Constitutional error is presumed prejudicial and thus requires reversal unless it is harmless beyond a reasonable doubt. See, e.g., State v. Lamar, 180 Wn.2d 576, 588, 327 P.3d 46 (2014); State v. Franklin, 180 Wn.2d 371, 382-83, 325 P.3d 159 (2014). In considering whether constitutional error is harmless, the appellate court applies the overwhelming untainted evidence test. State v. Damon, 144 Wn.2d 686, 693, 25 P.3d 418, 33 P.3d 735 (2001); State v. Guloy, 104 Wn.2d 412, 426, 705 P.2d 1182 (1985), cert. denied, 475 U.S. 1020 (1986). Under that test, constitutional error is harmless beyond a reasonable doubt if the untainted evidence is so overwhelming that it necessarily leads to a finding of guilt. State v. Lui, 179 Wn.2d 457, 495, 315 P.3d 493, cert. denied, 134 S. Ct. 2842 (2014); State v.
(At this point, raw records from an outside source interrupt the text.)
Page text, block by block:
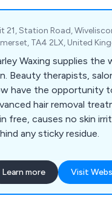
21, Station Road,
TA4 2LX, United
Waxing supplies the
Beauty therapists,
have the opportunity
hair removal
free, causes no skin
any sticky residue.
Learn more Visit

Smith, 148 Wn.2d 122, 138-39, 59 P.3d 74 (2002); Guloy, 104 Wn.2d at 426. In contrast, error of less than constitutional magnitude is harmless unless there is a reasonable probability that the error materially affected the outcome of the trial. State v. Robinson; 153 Wn.2d 689, 697, 107 P.3d 90 (2005); State v. Templeton, 148 Wn.2d 193, 220, 59 P.3d 632 (2002).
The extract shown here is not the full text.